Either Let \( \omega = \cos \frac{\pi}{5} + i \sin \frac{\pi}{5} \) - CIE - A-Level Further Maths - Question 11 - 2011 - Paper 1

First, calculate ( \omega^4 ):

Using De Moivre's theorem again: [ \omega^4 = \cos(4\times \frac{\pi}{5}) + i\sin(4\times \frac{\pi}{5}) = -\cos \frac{\pi}{5} + i\sin \frac{\pi}{5} ] Now, we subtract: [ \omega - \omega^4 = (\cos \frac{\pi}{5} + i\sin \frac{\pi}{5}) - (-\cos \frac{\pi}{5} + i\sin \frac{\pi}{5}) ] This simplifies to: [ \omega - \omega^4 = 2\cos \frac{\pi}{5} ]

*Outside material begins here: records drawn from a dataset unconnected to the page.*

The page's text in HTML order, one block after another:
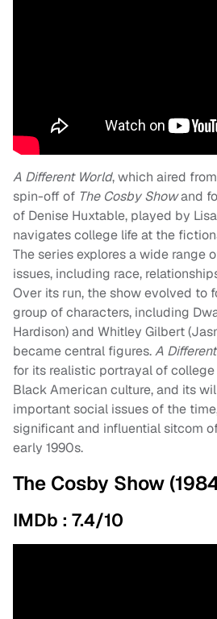
A Different World, which aired
spin-off of The Cosby Showand
of Denise Huxtable, played by
navigates college life at the
The series explores a wide range
issues, including race,
Over its run, the show evolved to
group of characters, including
Hardison) and Whitley Gilbert
became central figures.A
for its realistic portrayal of college
Black American culture, and its
important social issues of the
significant and influential sitcom
early 1990s.
The Cosby Show
IMDb : 7.4/10
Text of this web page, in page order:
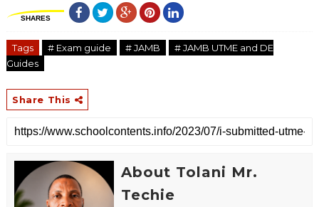
SHARES
Tags # Exam guide # JAMB
# JAMB UTME and DE
Guides
Share This
About Tolani Mr.
Techie
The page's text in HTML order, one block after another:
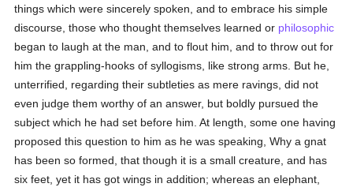
things which were sincerely spoken, and to embrace his simple
discourse, those who thought themselves learned or philosophic
began to laugh at the man, and to flout him, and to throw out for
him the grappling-hooks of syllogisms, like strong arms. But he,
unterrified, regarding their subtleties as mere ravings, did not
even judge them worthy of an answer, but boldly pursued the
subject which he had set before him. At length, some one having
proposed this question to him as he was speaking, Why a gnat
has been so formed, that though it is a small creature, and has
six feet, yet it has got wings in addition; whereas an elephant,
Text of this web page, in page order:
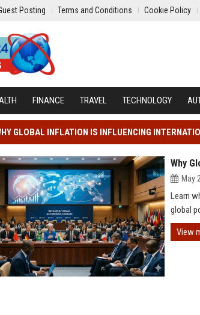
Posting Terms and Conditions Cookie Policy
FINANCE TRAVEL TECHNOLOGY
GLOBAL INFLATION IS INFLUENCING
Why
May
Learn
global
View
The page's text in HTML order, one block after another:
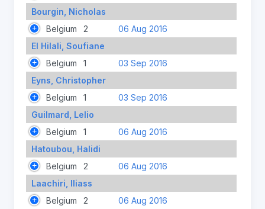
Bourgin, Nicholas
Belgium
2
06 Aug 2016
El Hilali, Soufiane
Belgium
1
03 Sep 2016
Eyns, Christopher
Belgium
1
03 Sep 2016
Guilmard, Lelio
Belgium
1
06 Aug 2016
Hatoubou, Halidi
Belgium
2
06 Aug 2016
Laachiri, Iliass
Belgium
2
06 Aug 2016
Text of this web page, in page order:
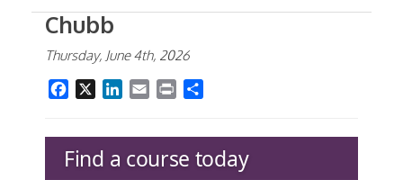
Chubb
Thursday, June 4th, 2026
Facebook LinkedIn
Email Print
Find a course today
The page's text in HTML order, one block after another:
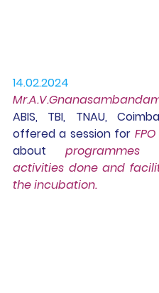
ABIS, TBI, TNAU,
offered a session for
about programmes
activities done and
the incubation.

We need to calculate ( \omega^3 ) and ( \omega^2 ):

Using De Moivre's theorem: [ \omega^3 = \cos(3\times \frac{\pi}{5}) + i\sin(3\times \frac{\pi}{5}) = -\cos \frac{2\pi}{5} + i\sin \frac{3\pi}{5} ] [ \omega^2 = \cos(2\times \frac{\pi}{5}) + i\sin(2\times \frac{\pi}{5}) ] Now perform the subtraction: [ \omega^3 - \omega^2 = (-\cos \frac{2\pi}{5} + i\sin \frac{3\pi}{5}) - (\cos \frac{2\pi}{5} + i\sin \frac{2\pi}{5}) ] This yields: [ \omega^3 - \omega^2 = 2\cos \frac{3\pi}{5} ]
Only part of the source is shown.